____ Exercise inputs

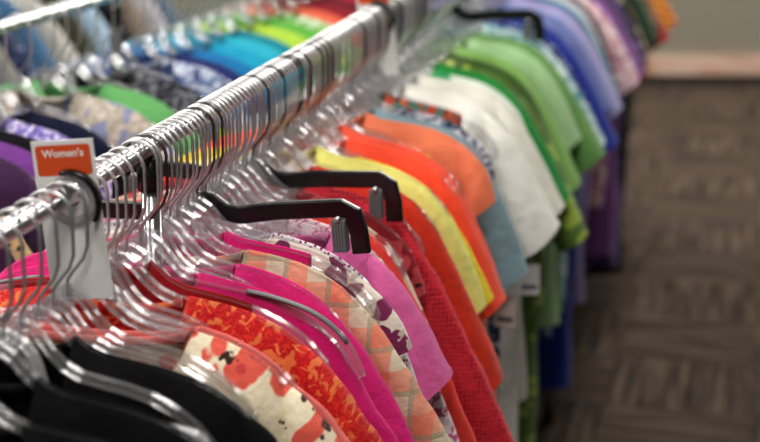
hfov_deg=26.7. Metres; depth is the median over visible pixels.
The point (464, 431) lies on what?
shirt
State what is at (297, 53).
clothes hanger
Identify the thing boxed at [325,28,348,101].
clothes hanger
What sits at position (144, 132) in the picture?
clothes hanger
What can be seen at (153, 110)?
t-shirt
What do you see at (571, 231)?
shirt
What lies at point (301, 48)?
clothes hanger
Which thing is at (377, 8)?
clothes hanger
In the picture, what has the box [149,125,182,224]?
clothes hanger
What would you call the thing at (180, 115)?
clothes hanger
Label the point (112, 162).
clothes hanger
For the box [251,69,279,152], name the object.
clothes hanger
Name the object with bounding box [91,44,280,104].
t-shirt
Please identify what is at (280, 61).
clothes hanger
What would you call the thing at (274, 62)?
clothes hanger
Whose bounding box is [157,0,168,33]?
clothes hanger
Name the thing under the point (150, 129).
clothes hanger
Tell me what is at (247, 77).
clothes hanger
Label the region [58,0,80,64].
clothes hanger
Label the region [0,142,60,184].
t-shirt
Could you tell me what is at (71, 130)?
t-shirt
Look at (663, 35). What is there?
t-shirt
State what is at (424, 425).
shirt
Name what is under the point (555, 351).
t-shirt
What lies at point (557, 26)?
t-shirt
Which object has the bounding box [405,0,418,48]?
clothes hanger
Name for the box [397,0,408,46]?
clothes hanger
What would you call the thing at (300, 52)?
clothes hanger
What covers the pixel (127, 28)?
clothes hanger
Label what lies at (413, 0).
clothes hanger
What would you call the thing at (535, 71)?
t-shirt
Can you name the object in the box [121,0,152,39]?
shirt
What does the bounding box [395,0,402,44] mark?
clothes hanger
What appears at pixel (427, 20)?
clothes hanger
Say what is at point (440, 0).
clothes hanger
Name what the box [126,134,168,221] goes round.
clothes hanger
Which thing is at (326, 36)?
clothes hanger
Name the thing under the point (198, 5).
clothes hanger
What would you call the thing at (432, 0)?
clothes hanger
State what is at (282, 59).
clothes hanger
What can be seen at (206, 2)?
clothes hanger
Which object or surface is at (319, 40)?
clothes hanger
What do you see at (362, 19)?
clothes hanger
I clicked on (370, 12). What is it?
clothes hanger
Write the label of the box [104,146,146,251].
clothes hanger
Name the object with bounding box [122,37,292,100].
t-shirt
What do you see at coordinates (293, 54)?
clothes hanger
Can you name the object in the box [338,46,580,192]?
t-shirt
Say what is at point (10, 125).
shirt
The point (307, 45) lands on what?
clothes hanger
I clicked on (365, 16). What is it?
clothes hanger
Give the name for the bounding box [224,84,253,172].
clothes hanger
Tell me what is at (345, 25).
clothes hanger
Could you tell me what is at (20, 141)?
t-shirt
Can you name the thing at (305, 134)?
t-shirt
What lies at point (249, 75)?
clothes hanger
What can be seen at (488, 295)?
t-shirt
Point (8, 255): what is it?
clothes hanger
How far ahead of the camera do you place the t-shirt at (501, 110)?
3.24 m
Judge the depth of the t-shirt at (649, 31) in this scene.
5.61 m
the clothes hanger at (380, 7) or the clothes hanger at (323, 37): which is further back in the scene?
the clothes hanger at (380, 7)
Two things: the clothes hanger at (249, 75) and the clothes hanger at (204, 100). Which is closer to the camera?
the clothes hanger at (204, 100)
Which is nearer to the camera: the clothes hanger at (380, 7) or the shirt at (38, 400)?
the shirt at (38, 400)
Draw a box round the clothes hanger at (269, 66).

________

A word-for-word copy of all the data, without pictures, is the expected output.

Response:
hfov_deg=26.7. Metres; depth is the median over visible pixels.
The point (464, 431) lies on what?
shirt
State what is at (297, 53).
clothes hanger
Identify the thing boxed at [325,28,348,101].
clothes hanger
What sits at position (144, 132) in the picture?
clothes hanger
What can be seen at (153, 110)?
t-shirt
What do you see at (571, 231)?
shirt
What lies at point (301, 48)?
clothes hanger
Which thing is at (377, 8)?
clothes hanger
In the picture, what has the box [149,125,182,224]?
clothes hanger
What would you call the thing at (180, 115)?
clothes hanger
Label the point (112, 162).
clothes hanger
For the box [251,69,279,152], name the object.
clothes hanger
Name the object with bounding box [91,44,280,104].
t-shirt
Please identify what is at (280, 61).
clothes hanger
What would you call the thing at (274, 62)?
clothes hanger
Whose bounding box is [157,0,168,33]?
clothes hanger
Name the thing under the point (150, 129).
clothes hanger
Tell me what is at (247, 77).
clothes hanger
Label the region [58,0,80,64].
clothes hanger
Label the region [0,142,60,184].
t-shirt
Could you tell me what is at (71, 130)?
t-shirt
Look at (663, 35). What is there?
t-shirt
State what is at (424, 425).
shirt
Name what is under the point (555, 351).
t-shirt
What lies at point (557, 26)?
t-shirt
Which object has the bounding box [405,0,418,48]?
clothes hanger
Name for the box [397,0,408,46]?
clothes hanger
What would you call the thing at (300, 52)?
clothes hanger
What covers the pixel (127, 28)?
clothes hanger
Label what lies at (413, 0).
clothes hanger
What would you call the thing at (535, 71)?
t-shirt
Can you name the object in the box [121,0,152,39]?
shirt
What does the bounding box [395,0,402,44] mark?
clothes hanger
What appears at pixel (427, 20)?
clothes hanger
Say what is at point (440, 0).
clothes hanger
Name what the box [126,134,168,221] goes round.
clothes hanger
Which thing is at (326, 36)?
clothes hanger
Name the thing under the point (198, 5).
clothes hanger
What would you call the thing at (432, 0)?
clothes hanger
State what is at (282, 59).
clothes hanger
What can be seen at (206, 2)?
clothes hanger
Which object or surface is at (319, 40)?
clothes hanger
What do you see at (362, 19)?
clothes hanger
I clicked on (370, 12). What is it?
clothes hanger
Write the label of the box [104,146,146,251].
clothes hanger
Name the object with bounding box [122,37,292,100].
t-shirt
What do you see at coordinates (293, 54)?
clothes hanger
Can you name the object in the box [338,46,580,192]?
t-shirt
Say what is at point (10, 125).
shirt
The point (307, 45) lands on what?
clothes hanger
I clicked on (365, 16). What is it?
clothes hanger
Give the name for the bounding box [224,84,253,172].
clothes hanger
Tell me what is at (345, 25).
clothes hanger
Could you tell me what is at (20, 141)?
t-shirt
Can you name the thing at (305, 134)?
t-shirt
What lies at point (249, 75)?
clothes hanger
What can be seen at (488, 295)?
t-shirt
Point (8, 255): what is it?
clothes hanger
How far ahead of the camera do you place the t-shirt at (501, 110)?
3.24 m
Judge the depth of the t-shirt at (649, 31) in this scene.
5.61 m
the clothes hanger at (380, 7) or the clothes hanger at (323, 37): which is further back in the scene?
the clothes hanger at (380, 7)
Two things: the clothes hanger at (249, 75) and the clothes hanger at (204, 100). Which is closer to the camera?
the clothes hanger at (204, 100)
Which is nearer to the camera: the clothes hanger at (380, 7) or the shirt at (38, 400)?
the shirt at (38, 400)
Draw a box round the clothes hanger at (269, 66).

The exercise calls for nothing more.